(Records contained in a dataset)
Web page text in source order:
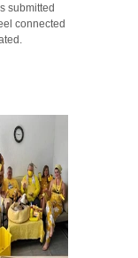
submitted
connected
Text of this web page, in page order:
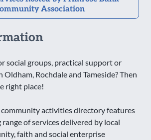
Association
social groups, practical support or
Rochdale and Tameside? Then
right place!
community activities directory features
of services delivered by local
faith and social enterprise
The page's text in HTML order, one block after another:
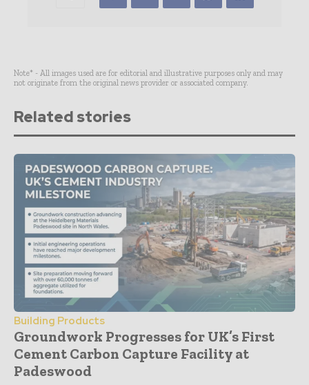
Note* - All images used are for editorial and illustrative purposes only and may
not originate from the original news provider or associated company.
Related stories
Building Products
Groundwork Progresses for UK’s First
Cement Carbon Capture Facility at
Padeswood
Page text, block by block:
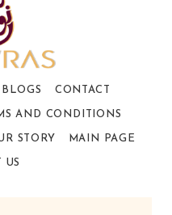
BLOGS CONTACT
AND CONDITIONS
STORY MAIN PAGE
US
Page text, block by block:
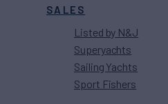
SALES
Listed by N&J
Superyachts
Sailing Yachts
Sport Fishers
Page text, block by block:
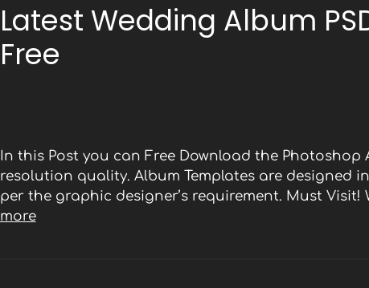
Latest Wedding Album
Free
In this Post you can Free Download the
resolution quality. Album Templates are designed
per the graphic designer’s requirement. Must
more
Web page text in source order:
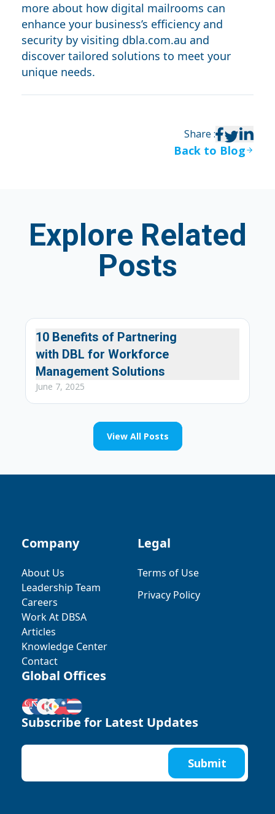
more about how digital mailrooms can
enhance your business’s efficiency and
security by visiting dbla.com.au and
discover tailored solutions to meet your
unique needs.
Share :
Back to Blog
Explore Related
Posts
Our Services
10 Benefits of Partnering
with DBL for Workforce
Management Solutions
June 7, 2025
View All Posts
Company
About Us
Leadership Team
Careers
Work At DBSA
Articles
Knowledge Center
Contact
Legal
Terms of Use
Privacy Policy
Global Offices
Subscribe for Latest Updates
Submit
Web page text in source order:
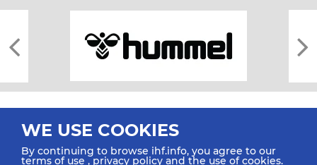
WE USE COOKIES
By continuing to browse ihf.info, you agree to our
terms of use ,privacy policy and the use of cookies.
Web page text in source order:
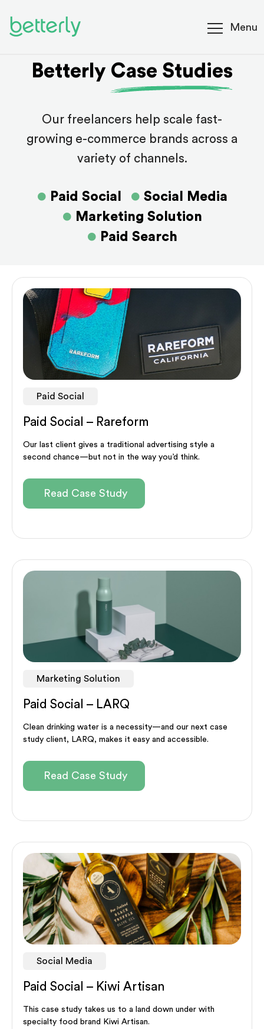
Menu
Betterly Case Studies
Our freelancers help scale fast-
growing e-commerce brands across a
variety of channels.
Paid Social
Social Media
Marketing Solution
Paid Search
Paid Social
Paid Social – Rareform
Our last client gives a traditional advertising style a
second chance—but not in the way you’d think.
Read Case Study
Marketing Solution
Paid Social – LARQ
Clean drinking water is a necessity—and our next case
study client, LARQ, makes it easy and accessible.
Read Case Study
Social Media
Paid Social – Kiwi Artisan
This case study takes us to a land down under with
specialty food brand Kiwi Artisan.
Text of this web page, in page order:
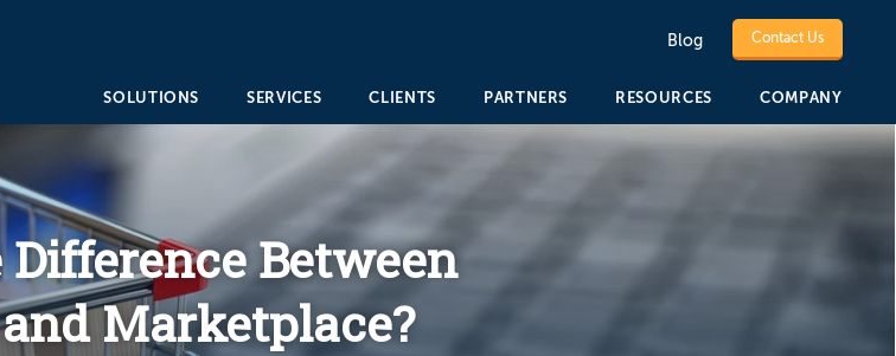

- _Exercise brief_:
None of the pictures should be copied, but every record above must be returned exactly.

- _Task answer_:
Web page text in source order:
submitted
connected
Text of this web page, in page order:
Association
social groups, practical support or
Rochdale and Tameside? Then
right place!
community activities directory features
of services delivered by local
faith and social enterprise
The page's text in HTML order, one block after another:
Note* - All images used are for editorial and illustrative purposes only and may
not originate from the original news provider or associated company.
Related stories
Building Products
Groundwork Progresses for UK’s First
Cement Carbon Capture Facility at
Padeswood
Page text, block by block:
BLOGS CONTACT
AND CONDITIONS
STORY MAIN PAGE
US
Page text, block by block:
SALES
Listed by N&J
Superyachts
Sailing Yachts
Sport Fishers
Page text, block by block:
Latest Wedding Album
Free
In this Post you can Free Download the
resolution quality. Album Templates are designed
per the graphic designer’s requirement. Must
more
Web page text in source order:
more about how digital mailrooms can
enhance your business’s efficiency and
security by visiting dbla.com.au and
discover tailored solutions to meet your
unique needs.
Share :
Back to Blog
Explore Related
Posts
Our Services
10 Benefits of Partnering
with DBL for Workforce
Management Solutions
June 7, 2025
View All Posts
Company
About Us
Leadership Team
Careers
Work At DBSA
Articles
Knowledge Center
Contact
Legal
Terms of Use
Privacy Policy
Global Offices
Subscribe for Latest Updates
Submit
Web page text in source order:
WE USE COOKIES
By continuing to browse ihf.info, you agree to our
terms of use ,privacy policy and the use of cookies.
Web page text in source order:
Menu
Betterly Case Studies
Our freelancers help scale fast-
growing e-commerce brands across a
variety of channels.
Paid Social
Social Media
Marketing Solution
Paid Search
Paid Social
Paid Social – Rareform
Our last client gives a traditional advertising style a
second chance—but not in the way you’d think.
Read Case Study
Marketing Solution
Paid Social – LARQ
Clean drinking water is a necessity—and our next case
study client, LARQ, makes it easy and accessible.
Read Case Study
Social Media
Paid Social – Kiwi Artisan
This case study takes us to a land down under with
specialty food brand Kiwi Artisan.
Text of this web page, in page order:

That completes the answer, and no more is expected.